Collected data
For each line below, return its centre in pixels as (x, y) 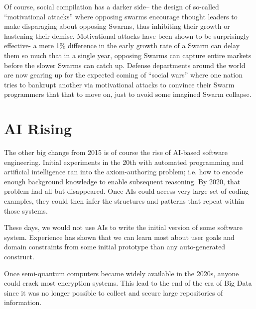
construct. (19, 256)
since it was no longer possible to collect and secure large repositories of (114, 292)
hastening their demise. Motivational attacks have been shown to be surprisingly (127, 36)
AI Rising (38, 128)
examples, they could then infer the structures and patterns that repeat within (124, 201)
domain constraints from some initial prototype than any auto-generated (115, 247)
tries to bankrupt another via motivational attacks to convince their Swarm (119, 84)
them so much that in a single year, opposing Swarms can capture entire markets (128, 55)
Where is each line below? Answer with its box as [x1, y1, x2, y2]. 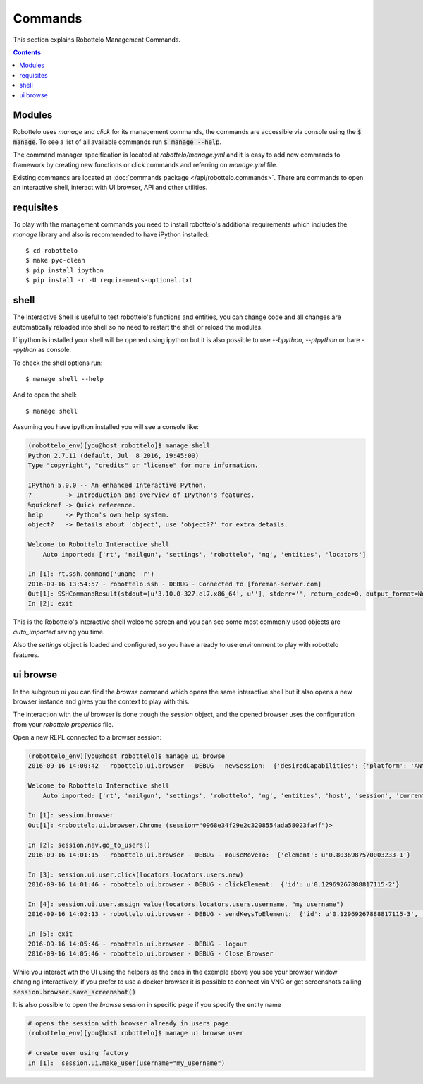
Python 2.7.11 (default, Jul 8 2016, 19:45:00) [27, 452, 200, 459]
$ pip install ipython [25, 266, 104, 275]
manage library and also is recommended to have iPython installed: [13, 230, 209, 239]
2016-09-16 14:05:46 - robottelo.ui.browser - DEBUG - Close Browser [27, 949, 274, 958]
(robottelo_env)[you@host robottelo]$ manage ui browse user [27, 1029, 244, 1037]
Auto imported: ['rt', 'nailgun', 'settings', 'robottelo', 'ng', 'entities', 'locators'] [42, 550, 367, 558]
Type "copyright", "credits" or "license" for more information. [27, 462, 259, 469]
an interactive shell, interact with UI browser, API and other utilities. [13, 183, 208, 192]
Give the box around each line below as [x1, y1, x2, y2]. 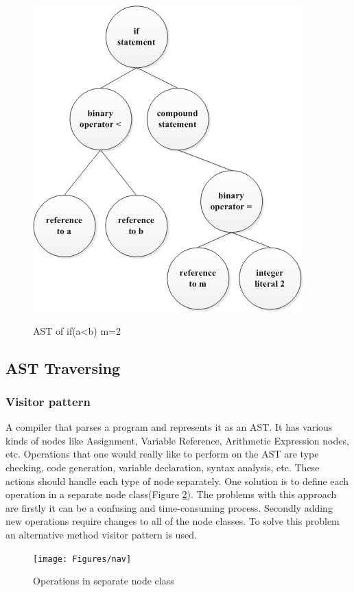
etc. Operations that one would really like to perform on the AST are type [5, 447, 319, 461]
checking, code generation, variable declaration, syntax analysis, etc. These [5, 460, 320, 474]
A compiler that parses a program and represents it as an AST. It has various [5, 420, 333, 434]
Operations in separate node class [33, 573, 174, 588]
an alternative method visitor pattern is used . [5, 527, 197, 541]
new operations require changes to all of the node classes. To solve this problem [5, 514, 340, 528]
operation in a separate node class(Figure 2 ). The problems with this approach [5, 487, 337, 501]
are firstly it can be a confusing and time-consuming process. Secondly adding [5, 500, 333, 514]

Exercise prompt
Write out, exactly and with no pictures, the lines of the data from the first through the line containing "2016-09-16 14:05:46 - robottelo.ui.browser".

Your solution
For each line below, return its centre in pixels as (x, y) 
construct. (19, 256)
since it was no longer possible to collect and secure large repositories of (114, 292)
hastening their demise. Motivational attacks have been shown to be surprisingly (127, 36)
AI Rising (38, 128)
examples, they could then infer the structures and patterns that repeat within (124, 201)
domain constraints from some initial prototype than any auto-generated (115, 247)
tries to bankrupt another via motivational attacks to convince their Swarm (119, 84)
them so much that in a single year, opposing Swarms can capture entire markets (128, 55)
Where is each line below? Answer with its box as [x1, y1, x2, y2]. 
Python 2.7.11 (default, Jul 8 2016, 19:45:00) [27, 452, 200, 459]
$ pip install ipython [25, 266, 104, 275]
manage library and also is recommended to have iPython installed: [13, 230, 209, 239]
2016-09-16 14:05:46 - robottelo.ui.browser - DEBUG - Close Browser [27, 949, 274, 958]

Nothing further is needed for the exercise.